“Google currently does not allow outsiders to gain access to raw data because of privacy concerns. Searches are logged by time of day, originating I.P. address (information that can be used to link searches to a specific computer), and the sites on which the user clicked. People tell things to search engines that they would never talk about publicly—Viagra, pregnancy scares, fraud, face lifts. What is interesting in the aggregate can seem an invasion of privacy if narrowed to an individual.
“So, does Google ever get subpoenas for its information? 'Google does not comment on the details of legal matters involving Google,' Mr. Brin responded.”
New York Times, 28 November 2002
This is an interesting quote they used—of course I would expect Google to keep this information private but I have some news for the New York Times, I log the IP address along with not only the day, but the time! (Gasp! Shock! Horror!) Heck, nearly every webserver in existence logs this very information (Seminole is an exception here, but that's due to the environment it is meant to run in where the amount of resources are very limited). But there is no way that Google can determine which link you clicked on since that information doesn't go through their server. Granted, if you click on “Similar Pages” or the cached copy, then yes, they can see which pages you are interested in. And it's likely that if you use their toolbar then they might see what page you selected, but not having see it I can't say that they do.
I grant them that it is puzzling that Google sets such a long lived cookie, but the site is still usable with cookies disabled, and modern browsers like Mozilla allow you to allow/disallow cookies on a per-site basis.
Thirdly, in order for Google to access the links to crawl a deep site of thousands of pages, a hierarchical system of doorway pages is needed so that crawler can start at the top and work its way down. A single site with thousands of pages typically has all external links coming into the home page, and few or none coming into deep pages. The home page PageRank therefore gets distributed to the deep pages by virtue of the hierarchical internal linking structure. But by the time the crawler gets to the real “meat” at the bottom of the tree, these pages frequently end up with a PageRank of zero. This zero is devastating for the ranking of that page, even assuming that Google's crawler gets to it, and it ends up in the index, and it has excellent on-page characteristics. The bottom line is that only big, popular sites can put their databases on the web and expect Google to cover their data adequately. And that's true even for websites that had their data on the web long before Google started up in 1999.

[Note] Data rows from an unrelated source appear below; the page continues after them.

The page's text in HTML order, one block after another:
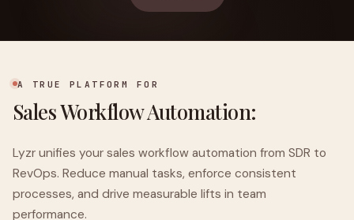
A TRUE PLATFORM FOR
Sales Workflow Automation:
Lyzr unifies your sales workflow automation from SDR to
RevOps. Reduce manual tasks, enforce consistent
processes, and drive measurable lifts in team
performance.
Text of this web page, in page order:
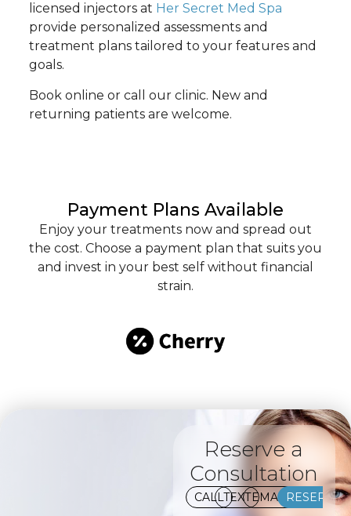
licensed injectors at Her Secret Med Spa
provide personalized assessments and
treatment plans tailored to your features and
goals.
Book online or call our clinic. New and
returning patients are welcome.
Payment Plans Available
Enjoy your treatments now and spread out
the cost. Choose a payment plan that suits you
and invest in your best self without financial
strain.
Reserve a
Consultation
CALLTEXTEMAILRESERVE
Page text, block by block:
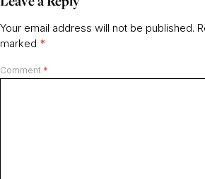
Your email address will not be published.
marked *
Comment *
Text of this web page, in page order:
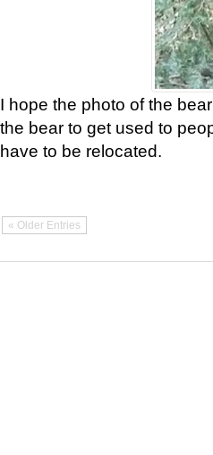
I hope the photo of the
the bear to get used to
have to be relocated.
« Older Entries
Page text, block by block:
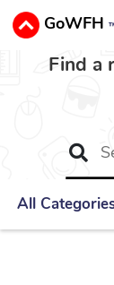
GoWFH
Find a
All
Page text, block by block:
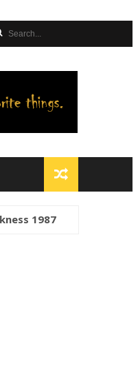
golden globes
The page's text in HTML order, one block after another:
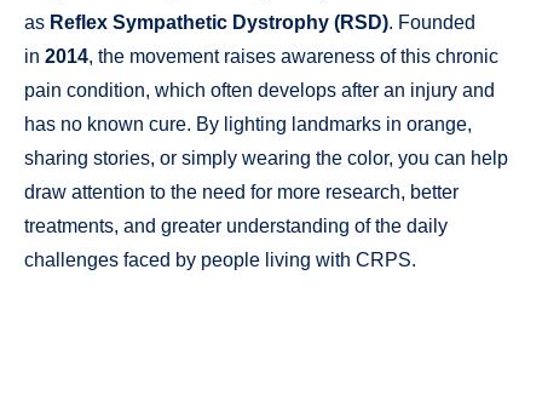
as Reflex Sympathetic Dystrophy (RSD). Founded
in 2014, the movement raises awareness of this chronic
pain condition, which often develops after an injury and
has no known cure. By lighting landmarks in orange,
sharing stories, or simply wearing the color, you can help
draw attention to the need for more research, better
treatments, and greater understanding of the daily
challenges faced by people living with CRPS.
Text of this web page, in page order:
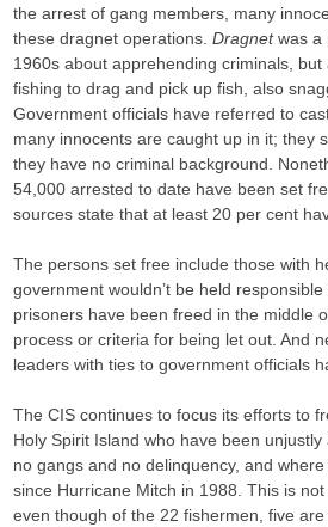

My experience is quite different. This weblog/journal, a database driven site (more or less) with a god-awful number of potential links, has been crawled, and crawled deeply by Google (and a few other search engines) and just checking, last month 11% of all hits came from search queries from Google (actual visits it's probably closer to 50% or 60%). Even Mark's weblog/journal is getting spidered by Google and while he doesn't have the traffic that I currently do, it's about par for what I had when this journal first went live.
Those who launch new websites in 2002 have a much more difficult time getting traffic to their sites than they did before Google became dominant.
People who launched a new website in 2002 (or 2003 or 2004 or for the forseeable future) are always going to have more difficulty getting traffic to their site because the web is always growing! It's called “competition”; Google is irrelevant to this. In fact, the web is growing faster than the search engines can keep up and in effect, the web is this ever expanding frontier but the frontier may be a bit difficult to find at times. Methinks these people should read up on power laws and how it relates to the web (link found via Google).